Dr. H. P. Berlage heeft in den afgeloopen winter Denemarken bezocht en in de Juli-aflevering van „De Beweging” vinden we nu van zijn hand een artikel over „Een Reis naar Kopenhagen”. De architekturale verschijning van de hoofdstad van Denemarken is als van elke zich ontwikkelende stad, drieledig. De eerste periode gaat tot aan den barokstijl, de tweede van barokstijl tot den modernen tijd, en de derde bevat den modernen tijd, waarbij dan inbegregen is de korte periode van het neo-grec. Wat Kopenhagen zoo belangrijk maakt is z.i. juist het tijdvak van den baroktijd, waarvan het een stuk stadsaanleg bezit zooals slechts weinig steden buiten Frankrijk kunnen aanwijzen.
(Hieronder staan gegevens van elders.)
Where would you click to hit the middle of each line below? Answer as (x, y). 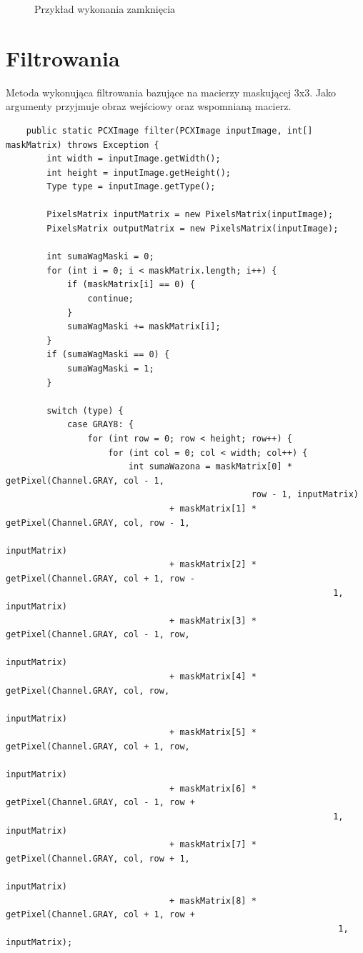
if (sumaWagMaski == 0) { (108, 355)
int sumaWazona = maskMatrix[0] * (210, 467)
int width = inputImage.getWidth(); (134, 159)
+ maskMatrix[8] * (213, 900)
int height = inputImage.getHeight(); (139, 173)
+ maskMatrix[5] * (213, 733)
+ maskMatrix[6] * (213, 788)
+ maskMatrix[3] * (213, 620)
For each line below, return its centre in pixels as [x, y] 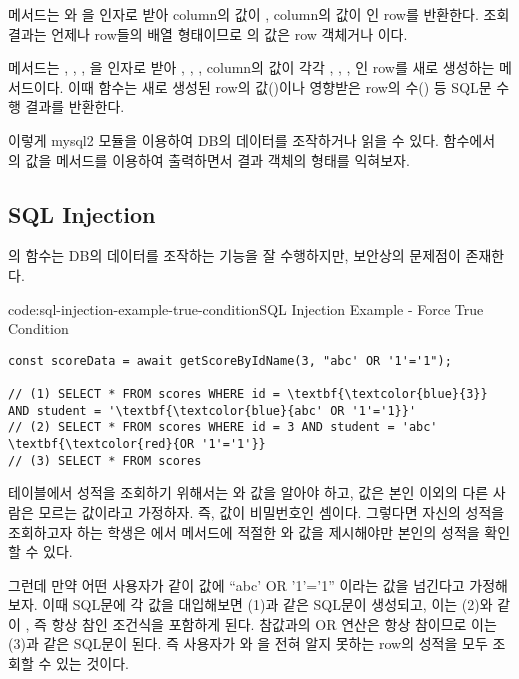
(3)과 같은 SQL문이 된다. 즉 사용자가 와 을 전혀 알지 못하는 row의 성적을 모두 [248, 643]
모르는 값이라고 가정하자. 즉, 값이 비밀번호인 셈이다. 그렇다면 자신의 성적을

Vandaar dan ook de groote veelzijdigheid van het Kopenhaagsche stadsgezicht, de interessante afwisseling van de arehitektuur, waaraan men terstond de stad met een groote geschiedenis herkent. Deze doorelkandergroei van de verschillende periodes heeft z.i. toch niet veel bedorven, al is menig monument natuurlijk geofferd; toch getuigt de wijze van invoeging van het Amaliaplein met zijn toegangsstraten in het oude stadsgedeelte van het groote meesterschap van de kunst van stedenbouw in de 18e eeuw.
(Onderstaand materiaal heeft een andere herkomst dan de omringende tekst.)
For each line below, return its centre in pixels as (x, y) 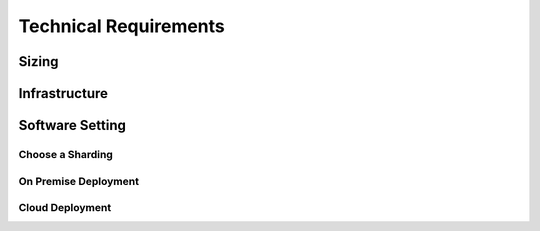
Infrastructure (63, 93)
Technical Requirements (121, 26)
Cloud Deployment (65, 208)
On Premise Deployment (79, 181)
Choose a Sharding (66, 154)
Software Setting (72, 125)
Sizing (38, 61)
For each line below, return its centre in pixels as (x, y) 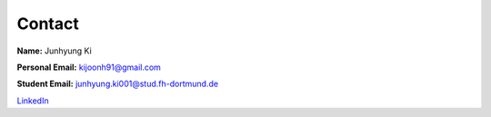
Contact (48, 24)
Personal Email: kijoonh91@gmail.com (89, 67)
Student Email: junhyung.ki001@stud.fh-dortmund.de (117, 84)
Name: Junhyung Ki (55, 51)
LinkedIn (33, 101)
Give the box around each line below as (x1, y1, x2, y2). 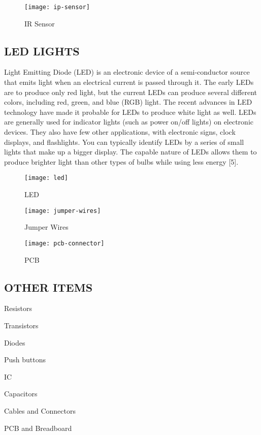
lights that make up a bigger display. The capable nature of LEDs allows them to (4, 146, 257, 157)
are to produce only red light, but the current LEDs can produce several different (4, 86, 257, 97)
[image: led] (24, 174, 68, 182)
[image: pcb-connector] (24, 239, 105, 247)
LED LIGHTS (4, 43, 80, 58)
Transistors (4, 320, 39, 330)
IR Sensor (24, 18, 55, 28)
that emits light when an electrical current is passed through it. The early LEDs (4, 77, 254, 87)
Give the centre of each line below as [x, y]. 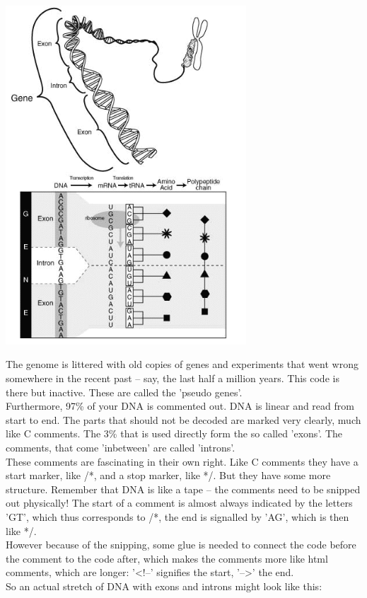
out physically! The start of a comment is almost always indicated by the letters [179, 503]
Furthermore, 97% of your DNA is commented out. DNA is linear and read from [180, 406]
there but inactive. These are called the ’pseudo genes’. [124, 392]
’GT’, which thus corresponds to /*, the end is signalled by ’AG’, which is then [177, 516]
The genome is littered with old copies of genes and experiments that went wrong [182, 364]
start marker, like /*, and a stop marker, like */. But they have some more [168, 475]
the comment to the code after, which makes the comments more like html [167, 558]
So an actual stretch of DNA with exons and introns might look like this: [164, 586]

Het nieuwe Raadhuis staat z.i. in de architekturale ontwikkeling van Denemarken, hoewel aan het begin van de moderne periode, toch eenigszins op de plaats van het Rijksmuseum bij ons, waarmede het ook in stijlopvatting, vooral wat de binnenarchitektuur betreft, veel overeenkomst heeft. Het is de schakel tusschen oud en nieuw, de reaktionaire daad tegen de smakelooze neo[ 475 ]renaissance, maar nog niet met het bevrijdende gebaar van den werkelijk modernen geest. Werd Cuyper’s museum beïnvloed door de middeleeuwsche kunst van het Noorden, de prikkel tot Nyrop’s raadhuis moet in het middeleeuwsch Italië worden gezocht. Daarom bij het eerste het bewegelijk getorende silhoeët met het sprekende venstermotief, dat immers aan het huis van Maarten van Rossum te Zaltbommel is ontleend, en bij het tweede het horizontaal massale met een gedeeltelijk gekantelde luchtlijn, waaraan het vensterdétail in zekeren zin ondergeschikt blijft.
Aart van der Leeuw heeft de mythe van „De drie Gratiën” verwerkt tot een verhaal; Dr. P. N. van Eyck geeft weder „Mijmeringen”; en de heer G. E. G. Meuleman vertaalt weder een hoofdstuk uit „Snorre’s Edda”, nml. dat van Skáldskaparmál, wat „Over de Dichtkunst” beteekent.
Poëzie is er van wijlen Maurits Uijldert, van Dr. H. van Loon en van den heer Karel Wasch, terwijl de heer Theo van Doesburg zijn beschouwingen over „De nieuwe Beweging in de Schilderkunst” voortzet.